Owen’s heart raced. “I want you to come on and help.”

“Help how?”

“Administration, mostly. You’ve a good head for numbers, and I’ll need a sound mind to manage the student applications. It will be difficult work selecting boys. They’ll all be worthy, but we won’t have room for everyone, so I need a man I can trust to make the call. You’d manage the staff and teachers, as well as oversee hiring and all of the servants.” Owen paused, inhaling and steadying his shaky hands. “It is a large role, Tom. Essentially, I am asking you to run the school.”

His mouth remained a thin line, nothing about his expression giving him away. “Where would you be?”

“Around. I would oversee everything as a whole, and while I hope the school is near Buckley Place, I would not wish to leave the estate while my aunt is in this fragile state. So I cannot reside within the facility. You would be the senior officer living on the premises. It would require relocation. A few of the properties we’ve looked at have cottages nearby, dower houses or the like that we can renovate for your use entirely, but I could not guarantee it. If the best option is an estate without something ofthat kind, then you would only be granted rooms within a separate area of the house—rooms for you and both of your sons, of course, if they should wish for employment as well.”

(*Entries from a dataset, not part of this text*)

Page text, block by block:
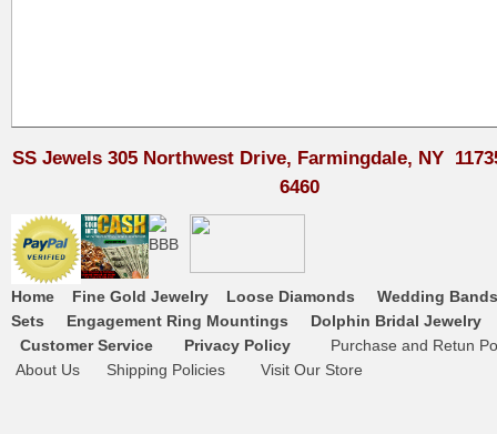
SS Jewels 305 Northwest Drive, Farmingdale, NY
6460
Home Fine Gold Jewelry Loose Diamonds
Wedding Bands
Sets
Engagement Ring Mountings
Dolphin Bridal Jewelry
Customer Service
Privacy Policy
Purchase and Retun
About Us
Shipping Policies Visit Our Store
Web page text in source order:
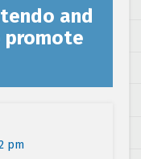
and
promote
pm

Tom’s attention drifted to the wall. “Are you offering me charity, Owen?”

The use of his given name was enough to shock Owen into sitting up. He’d never heard it on Tom’s tongue. “No. You are the man I want at my side in this endeavor. There is no one else in England I trust more.”

Silence sat thickly in the room, muffled only by the whoosh of Owen’s pulse in his ears. He watched emotions flick over Tom’s face, one after the other, as he considered what Owen brought to him.

Finally, Tom let out a long sigh and shook his head. “I’ll scare the boys.”

“No, you won’t.”

“I scare my neighbors.”

“If it worries you, wear an eye patch.” Owen tilted his head, giving it consideration. “I imagine it will only give you notoriety. Consider the stories they will concoct.”

A low, rumbling laugh came from Tom’s belly, rising in volume and speed.